Passons un instant aux permissions de processus. Vous souvenez-vous que je vous ai dit que lorsque vous exécutez la commande passwd avec le bit de permission SUID activé, vous exécuterez le programme en tant que root ? C'est vrai. Cependant, cela signifie-t-il que, puisque vous êtes temporairement root, vous pouvez modifier les mots de passe des autres utilisateurs ? Non, heureusement pas !

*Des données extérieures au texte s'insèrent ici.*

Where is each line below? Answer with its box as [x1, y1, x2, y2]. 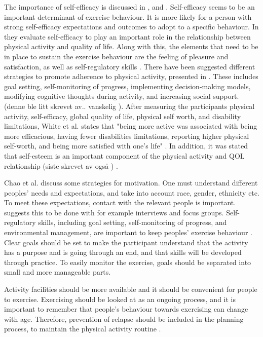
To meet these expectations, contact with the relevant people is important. [4, 197, 236, 208]
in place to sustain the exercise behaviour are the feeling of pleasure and [4, 51, 229, 61]
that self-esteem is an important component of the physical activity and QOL [4, 150, 245, 161]
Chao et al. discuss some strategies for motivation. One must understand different [4, 177, 258, 188]
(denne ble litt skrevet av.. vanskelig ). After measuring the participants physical [4, 100, 255, 111]
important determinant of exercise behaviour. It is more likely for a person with [4, 11, 252, 22]
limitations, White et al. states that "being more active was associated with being [4, 121, 257, 131]
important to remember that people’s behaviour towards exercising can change [4, 304, 248, 314]
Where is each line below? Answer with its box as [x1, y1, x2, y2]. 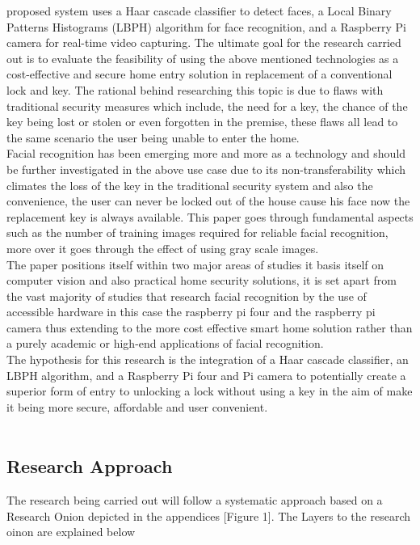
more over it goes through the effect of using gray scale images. [6, 239, 319, 256]
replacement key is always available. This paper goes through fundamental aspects [6, 208, 414, 225]
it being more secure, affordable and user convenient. [6, 398, 268, 415]
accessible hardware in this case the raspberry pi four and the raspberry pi [6, 303, 376, 320]
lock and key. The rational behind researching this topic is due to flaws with [6, 81, 384, 98]
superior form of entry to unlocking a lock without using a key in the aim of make [6, 382, 413, 399]
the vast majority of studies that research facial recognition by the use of [6, 287, 367, 304]
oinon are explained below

Ceci est dû aux nombreux UID que Linux implémente. Il y a trois UID associés à chaque processus :
Lorsque vous lancez un processus, il s'exécute avec les mêmes permissions que l'utilisateur ou le groupe qui l'a lancé. C'est ce qu'on appelle un ID utilisateur effectif. Cet UID est utilisé pour accorder des droits d'accès à un processus. Donc, naturellement, si Bob a exécuté la commande touch, le processus s'exécuterait en tant que lui, et tous les fichiers qu'il a créés seraient sous sa propriété.
Il existe un autre UID, appelé ID utilisateur réel. C'est l'ID de l'utilisateur qui a lancé le processus. Ceux-ci sont utilisés pour savoir qui est l'utilisateur qui a lancé le processus.
Un dernier UID est l'ID utilisateur sauvegardé. Cela permet à un processus de basculer entre l'UID effectif et l'UID réel, et vice versa. C'est utile car nous ne voulons pas que notre processus s'exécute avec des privilèges élevés tout le temps ; c'est une bonne pratique d'utiliser des privilèges spéciaux à des moments spécifiques.
Maintenant, assemblons tout cela en examinant la commande passwd une fois de plus.
Lors de l'exécution de la commande passwd, votre UID effectif est votre ID utilisateur ; disons que c'est 500 pour l'instant. Oh, mais attendez, rappelez-vous que la commande passwd a la permission SUID activée. Donc, lorsque vous l'exécutez, votre UID effectif est maintenant 0 (0 est l'UID de root). Maintenant, ce programme peut accéder aux fichiers en tant que root.
Disons que vous avez un petit goût de pouvoir, et que vous voulez modifier le mot de passe de Sally. Sally a un UID de 600. Eh bien, vous n'aurez pas de chance. Heureusement, le processus a aussi votre UID réel, dans ce cas 500. Il sait que votre UID est 500, et donc vous ne pouvez pas modifier le mot de passe de l'UID 600. (Ceci, bien sûr, est toujours contourné si vous êtes un superutilisateur sur une machine et pouvez tout contrôler et modifier).
Puisque vous avez exécuté passwd, il démarrera le processus en utilisant votre UID réel, et il sauvegardera l'UID du propriétaire du fichier (UID effectif), afin que vous puissiez basculer entre les deux. Pas besoin de modifier tous les fichiers avec un accès root si ce n'est pas nécessaire.
La plupart du temps, l'UID réel et l'UID effectif sont les mêmes, mais dans des cas comme la commande passwd, ils changeront.